Unpacking tesseract-ocr-osd (1:4.00~git30-7274cfa-1) ...
Selecting previously unselected package tesseract-ocr.
Preparing to unpack .../tesseract-ocr_4.1.1-2build2_amd64.deb ...
Unpacking tesseract-ocr (4.1.1-2build2) ...
Setting up tesseract-ocr-eng (1:4.00~git30-7274cfa-1) ...
Setting up tesseract-ocr-osd (1:4.00~git30-7274cfa-1) ...
Setting up poppler-utils (0.86.1-0ubuntu1.1) ...
Setting up tesseract-ocr (4.1.1-2b

See our [example docs page](https://github.com/Unstructured-IO/unstructured/tree/main/example-docs) to find example docs used in this tutorial.

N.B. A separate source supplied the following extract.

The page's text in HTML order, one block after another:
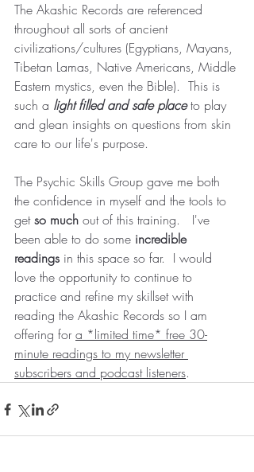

You can also upload your own files by clicking on “Choose Files” on the left panel then select and upload the file to Colab.

In [2]:
!mkdir example-docs
# Install example-10k.html and layout-parser-paper.pdf
!wget  https://raw.githubusercontent.com/Unstructured-IO/unstructured/main/example-docs/example-10k.html -P example-docs
!wget  https://raw.githubusercontent.com/Unstructured-IO/unstructured/main/example-docs/layout-parser-paper-fast.pdf -P example-docs

--2023-04-05 23:47:49--  https://raw.githubusercontent.com/Unstructured-IO/unstructured/main/example-docs/example-10k.html
Resolving raw.githubusercontent.com (raw.githubusercontent.com)... 185.199.108.133, 185.199.109.133, 185.199.110.133, ...
Connecting to raw.githubusercontent.com (raw.githubusercontent.com)|185.199.108.133|:443... connected.
HTTP request sent, awaiting response... 200 OK
Length: 2456707 (2.3M) [text/plain]
Saving to: ‘example-docs/example-10k.html’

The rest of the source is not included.